Completely abolish job pickling.

Tristan Van Berkom requested to merge tristan/nuke-pickle-jobber into master

This commit completely abolishes pickling of jobs, taking a firm step backwards on #1021 until this can be done properly and completely.

Problems with the current approach:

  • Objects have to implement custom __getstate__ and __setstate__ methods
    • These methods have to manually keep track of variables which should be nullified upon pickling, easily falling out of sync with surrounding source code. To the point that we've added assert statements that the nullified members exist as class attributes.
    • If this were actually designed, we might have a base interface to derive from allowing classes to list the members which must be nullified, asserting that they actually exist after said object's __init__() method completes, and taking care of the __getstate__/__setstate__ methods automatically based on a list.
  • While some objects implement __getstate__ and sometimes __setstate__, others implement this callback called _get_child_pickle_state_for_jobbing() or something weirdly undocumented, tucked away deeply in the insides of _scheduler/jobs/jobpickler.py
    • It is unclear why an object should choose to implement this custom function instead of __getstate__
    • The _get_child_pickle_state_for_jobbing() (or something) is not an interface that is documented anywhere, instead one must go and understand jobpickler.py and try to figure out what that function should do and why it should be chosen instead of __getstate__ (still a mystery).
  • Some objects complain about being pickled, including Scheduler and Stream
    • Surely it makes sense these should not be pickled
    • The side-effect of triggering these errors is that tox hangs indefinitely forever
    • Even when running tox with the -s option passed to pytest, there is no way to ever see the error message without going and modifying src/buildstream/testing/runcli.py and disabling the capturing done there, otherwise no stderr or stdout will ever be displayed until the hanging process never returns, because it's hanging.
    • Assuming you've spent a day so far and got as far as printing this TypeError and understanding what is going on, the error is unhelpful.
      • This error prints a stack trace showing the object which got pickled, simply saying that the object should not be pickled.
      • This error does not print any helpful information about objects which refer to these "dont pickle" objects.

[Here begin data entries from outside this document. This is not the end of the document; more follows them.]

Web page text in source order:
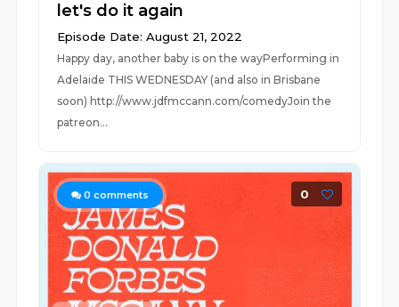
let's do it again
Episode Date: August 21, 2022
Happy day, another baby is on the wayPerforming in
Adelaide THIS WEDNESDAY (and also in Brisbane
soon) http://www.jdfmccann.com/comedyJoin the
patreon...
0 comments 0
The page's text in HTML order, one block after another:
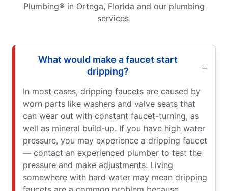
Plumbing® in Ortega, Florida and our plumbing
services.
What would make a faucet start
dripping?
In most cases, dripping faucets are caused by
worn parts like washers and valve seats that
can wear out with constant faucet-turning, as
well as mineral build-up. If you have high water
pressure, you may experience a dripping faucet
— contact an experienced plumber to test the
pressure and make adjustments. Living
somewhere with hard water may mean dripping
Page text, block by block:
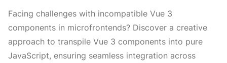
Facing challenges with incompatible Vue 3
components in microfrontends? Discover a creative
approach to transpile Vue 3 components into pure
JavaScript, ensuring seamless integration across
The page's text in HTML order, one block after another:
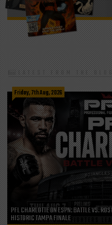
LATEST FROM THE
Friday, 7th Aug, 2026
PFL CHARLOTTE ON ESPN: BATTLE VS.
HISTORIC TAMPA FINALE
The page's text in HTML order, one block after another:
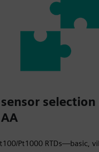
selection
Pt1000 RTDs—basic,
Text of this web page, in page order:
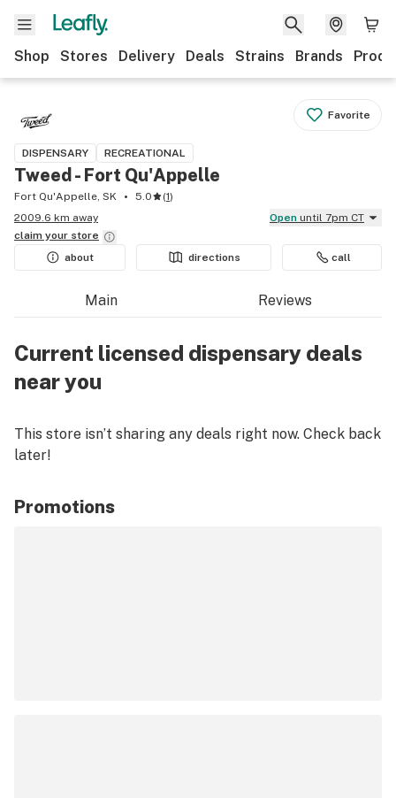
Shop Stores Delivery Deals Strains Brands
Favorite
DISPENSARY RECREATIONAL
Tweed - Fort Qu'Appelle
Fort Qu'Appelle, SK 5.0 (1)
2009.6 km away
Open until 7pm CT
claim your store
about
directions call
Main Reviews
Current licensed dispensary deals
near you
This store isn’t sharing any deals right now. Check back
later!
Promotions

This feature is a part of unfinished #1021, but this feature is in itself unfinished, not providing any convenience in implementation (abstract class ?), any clarity of why __getstate__ methods are littered around (barring deep code research), any helpful error messages when things go wrong (maybe the errors could at least use gc.get_referrers() to concoct a helpful error message ?), or any clear documentation of how to use this, save for a lengthy comment hiding out in jobpickler.py (a comment which demands focus and deep understanding of what is going on; this is not concise documentation on how to use the interfaces).

I think at this point, having this feature in it's present state serves mostly as an obstacle to any progress and refactoring, although it would be great if someone wanted to own this feature, fix it, and eventually complete #1021.

Edited by Tristan Van Berkom

Merge request reports